Data records:

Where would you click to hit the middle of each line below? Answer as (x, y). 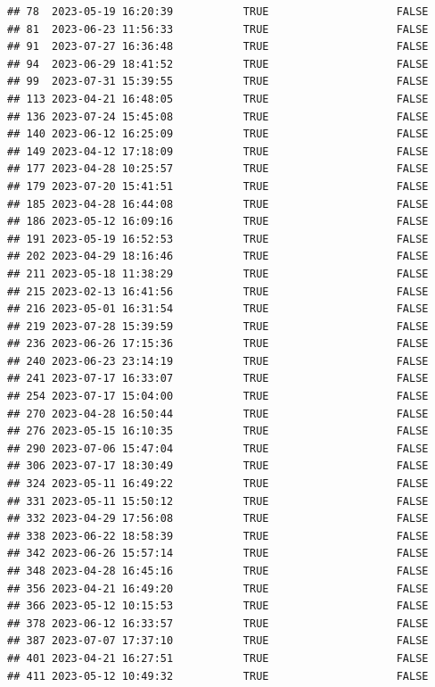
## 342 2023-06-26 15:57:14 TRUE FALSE (218, 554)
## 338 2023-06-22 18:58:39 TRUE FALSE (218, 536)
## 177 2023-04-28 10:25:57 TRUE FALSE (218, 169)
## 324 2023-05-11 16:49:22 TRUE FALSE (218, 484)
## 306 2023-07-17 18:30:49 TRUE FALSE (218, 466)
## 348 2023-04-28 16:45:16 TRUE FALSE (218, 571)
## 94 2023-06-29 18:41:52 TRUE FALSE (218, 64)
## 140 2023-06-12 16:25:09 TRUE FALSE (218, 134)
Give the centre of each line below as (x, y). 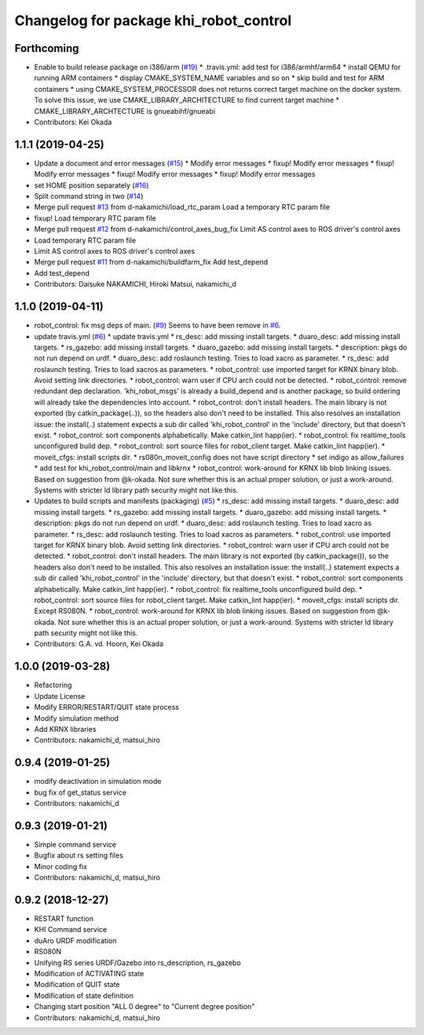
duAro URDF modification (75, 940)
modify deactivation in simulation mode (98, 781)
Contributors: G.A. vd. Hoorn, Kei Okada (99, 644)
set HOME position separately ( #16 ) (91, 185)
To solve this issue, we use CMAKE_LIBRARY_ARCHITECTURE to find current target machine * (187, 100)
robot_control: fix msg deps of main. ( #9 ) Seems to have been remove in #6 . (157, 325)
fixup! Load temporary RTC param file (95, 218)
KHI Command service (71, 930)
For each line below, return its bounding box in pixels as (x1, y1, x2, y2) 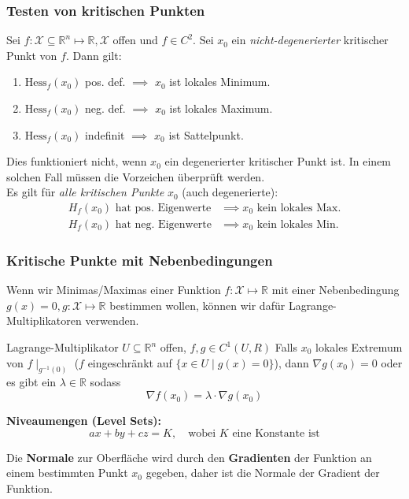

What you will do:
Reply with only the number of lines in the entries that contain the word "FALSE".

Solution:
8